Criminalising protest?
The closer we get to the present, the more history overlaps with personal experience and this reviewer’s experience led him to take issue with the final chapter – that by Ealair Ni Dhorchaigh and Laurence Cox on the modern policing of protest in the Republic.
The theme is why in 2001-2004 garda policing of anti- (or here ‘alter’)-globalisation movements became so confrontational. The authors posit that it was because of neo-liberal globalization – “which rejects on principle the kind of investments and concessions needed to win popular consensus…This thus marks a shift from consent to coercion”.
Did the policing of anti-capitalist protests in 2001-2004 mark a new authoritarianism in Ireland?
There are a number of things wrong with this analysis.

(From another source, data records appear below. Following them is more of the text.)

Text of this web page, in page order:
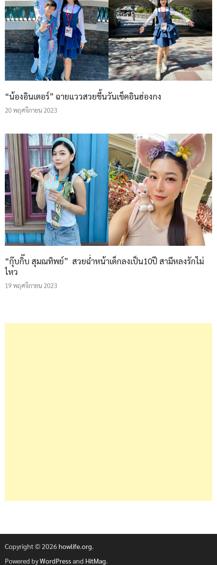
“น้องอินเตอร์” ฉายแววสวยขึ้นวันเช็คอินฮ่องกง
20 พฤศจิกายน 2023
“กุ๊บกิ๊บ สุมณทิพย์” สวยฉ่ำหน้าเด็กลงเป็น10ปี สามีหลงรักไม่
ไหว
19 พฤศจิกายน 2023
Copyright © 2026 howlife.org.
Powered byWordPressand HitMag.
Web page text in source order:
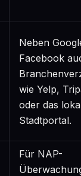
Neben
Facebook
wie Yelp,
oder das
Stadtportal.
Für NAP-
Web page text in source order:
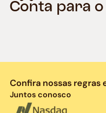
Conta para
Confira nossas
Juntos conosco
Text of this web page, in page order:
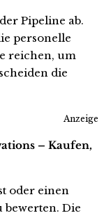
Pipeline ab.
personelle
reichen, um
die
Anzeige
– Kaufen,
oder einen
bewerten. Die
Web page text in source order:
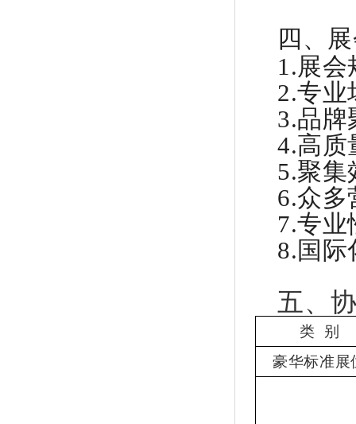
四、
1.展会
2.专业
3.品牌
4.高质
5.聚集
6.众多
7.专业
8.国际
五、
类
别
豪华标准展
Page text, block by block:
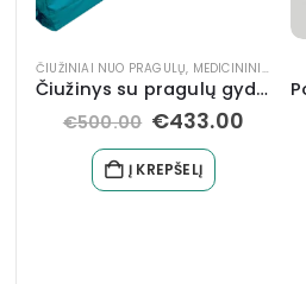
ČIUŽINIAI NUO PRAGULŲ, MEDICININIAI ČIUŽINIAI
Čiužinys su pragulų gydymui Decu®plus iki 200 kg
€500.00 €433.00
Į KREPŠELĮ
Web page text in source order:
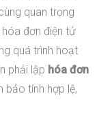
quan trọng
đơn điện tử
quá trình hoạt
phải lập hóa đơn
bảo tính hợp lệ,
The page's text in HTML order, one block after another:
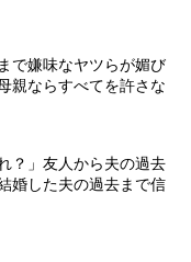
で嫌味なヤツらが媚び
親ならすべてを許さな
？」友人から夫の過去
婚した夫の過去まで信

The first is that it takes no account of the actual history of either state power or of capitalism in independent Ireland. Ireland never developed an extensive welfare state until very late in the 20th century and far from it being attacked during the Celtic Tiger era, it was greatly expanded, albeit largely in return for electoral support. So “concessions and investments” were very much on the table in this period.

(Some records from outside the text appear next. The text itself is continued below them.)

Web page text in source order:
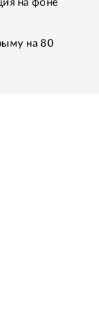
на фоне
на 80
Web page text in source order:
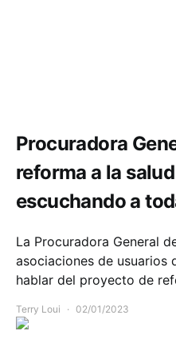
Procuradora
reforma a la
escuchando a
La Procuradora General
asociaciones de usuarios
hablar del proyecto de
Terry Loui 02/01/2023
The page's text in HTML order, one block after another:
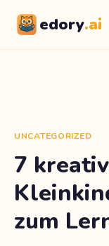
edory.ai
UNCATEGORIZED
7
zum
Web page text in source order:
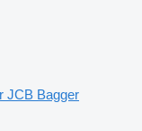
JCB Bagger
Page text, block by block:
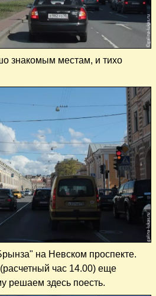
знакомым местам, и тихо
на Невском проспекте.
час 14.00) еще
решаем здесь поесть.
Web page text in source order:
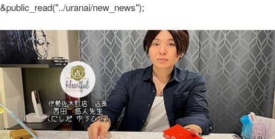
&public_read("../uranai/new_news");
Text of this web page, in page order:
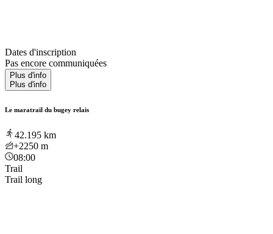
Dates d'inscription
Pas encore communiquées
Plus d'info
Plus d'info
Le maratrail du bugey relais
42.195 km
+2250 m
08:00
Trail
Trail long
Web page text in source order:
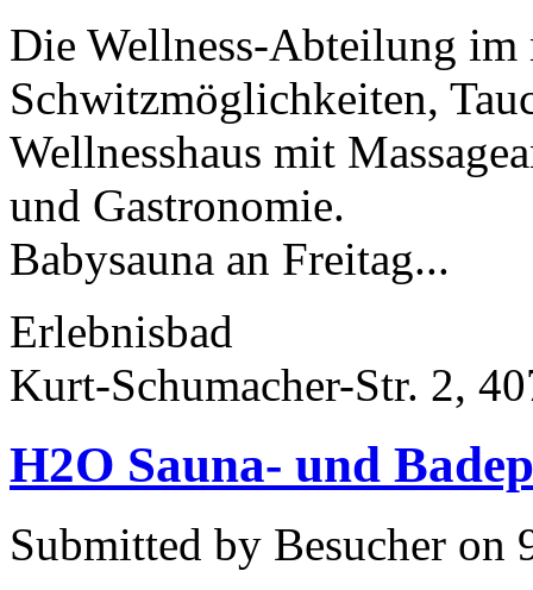
Die Wellness-Abteilung im
Schwitzmöglichkeiten,
Wellnesshaus mit
und Gastronomie.
Babysauna an Freitag...
Erlebnisbad
Kurt-Schumacher-Str. 2,
H2O Sauna- und
Submitted by Besucher on
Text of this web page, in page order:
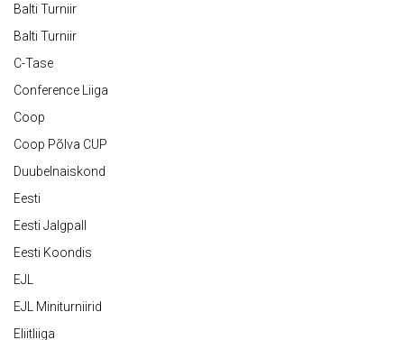
Balti Turniir
Balti Turniir
C-Tase
Conference Liiga
Coop
Coop Põlva CUP
Duubelnaiskond
Eesti
Eesti Jalgpall
Eesti Koondis
EJL
EJL Miniturniirid
Eliitliiga
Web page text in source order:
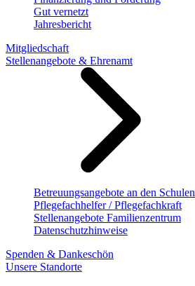
Gut vernetzt
Jahresbericht
Mitgliedschaft
Stellenangebote & Ehrenamt
Betreuungsangebote an den Schulen
Pflegefachhelfer / Pflegefachkraft
Stellenangebote Familienzentrum
Datenschutzhinweise
Spenden & Dankeschön
Unsere Standorte
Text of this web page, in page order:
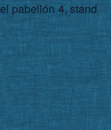
pabellón 4, stand
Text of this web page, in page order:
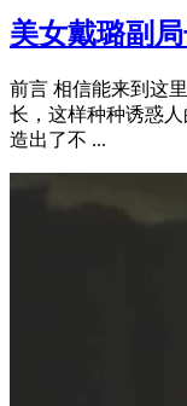
美女戴璐副
前言 相信能来到这
长，这样种种诱惑
造出了不 ...
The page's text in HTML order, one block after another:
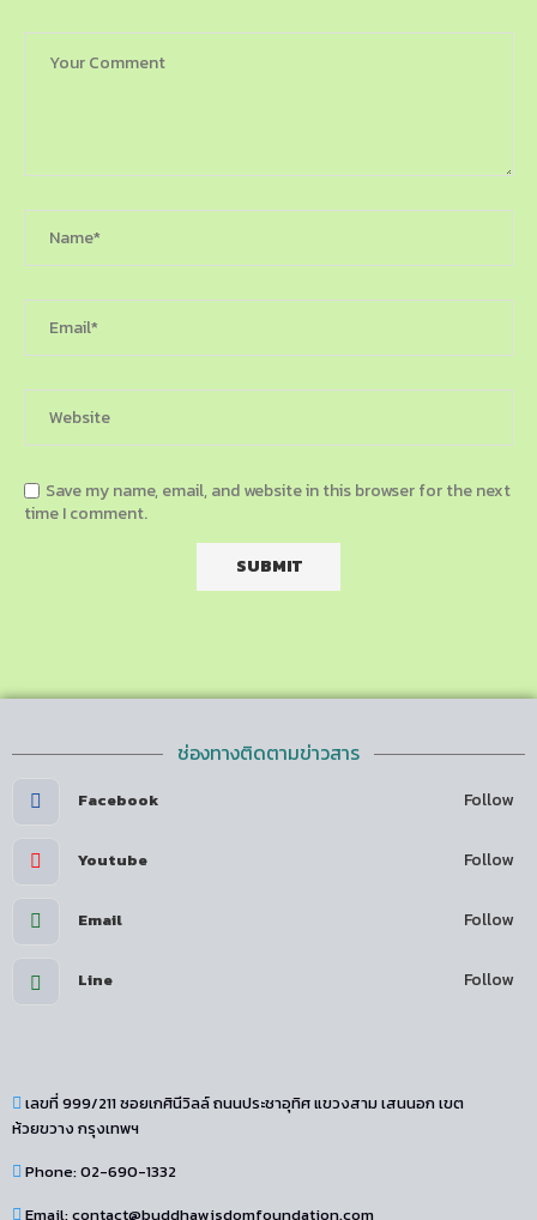
Save my name, email, and website in this browser for the next
time I comment.
ช่องทางติดตามข่าวสาร
Facebook Follow
Youtube Follow
Email Follow
Line Follow
เลขที่ 999/211 ซอยเกศินีวิลล์ ถนนประชาอุทิศ แขวงสาม เสนนอก เขต
ห้วยขวาง กรุงเทพฯ
Phone: 02-690-1332
Email: contact@buddhawisdomfoundation.com

(An interesting discussion here on the lazy uses of terms like ‘neo-liberal’ in an Irish context).
Secondly, did the rather heavy handed policing of the anti-capitalist movement in these years – beating up a Reclaim the Streets protest in 2002 for example – constitute unprecedented authoritarianism? Hardly. Let’s leave aside as exceptional the draconian laws deployed against republican paramilitaries since 1922. In another chapter of this book for example, Bryce Evans shows how the Fianna Fail government during the Emergency was prepared to confiscate small farmers’ land if they failed to meet tillage quotas. In 1986 the Irish Army was used to physically disperse a strike by Dublin Corporation workers. Use of coercion against protest is nothing new in Ireland.
Thirdly, members of the small student-based anti-capitalist left returned from Genoa in 2001 under the illusion that the world revolution was around the corner and accordingly tried to provoke confrontations with the gardai – a factor which largely explains, though does not justify, the police response. In the years since then some of the members of the anti-globalisation movement seem to have embarked on a much-more-productive strategy of community and electoral activism.
In any case, is this really the most significant example of the riot in Ireland in recent years? The anti-globalisation protests drew little response from the general public. In contrast, more traditional fields of symbolic battle, such as the confrontation outside the British Embassy in Dublin during the Hunger Strikes of 1981 or 2006 ‘Love Ulster’ riot, involved thousands of people and very violent confrontations. Not to mention Northern Ireland’s highly elaborate culture of rioting since the late 1960s.
A look at why nationalist mobilization continues to be the most contested and potentially explosive kind of public confrontation – including from the poor and marginalized – might have been worthwhile.
To sum up, while this book contains much of interest on popular protest and public confrontation in Irish history, a definitive history and analysis of the riot in Ireland remains to be written.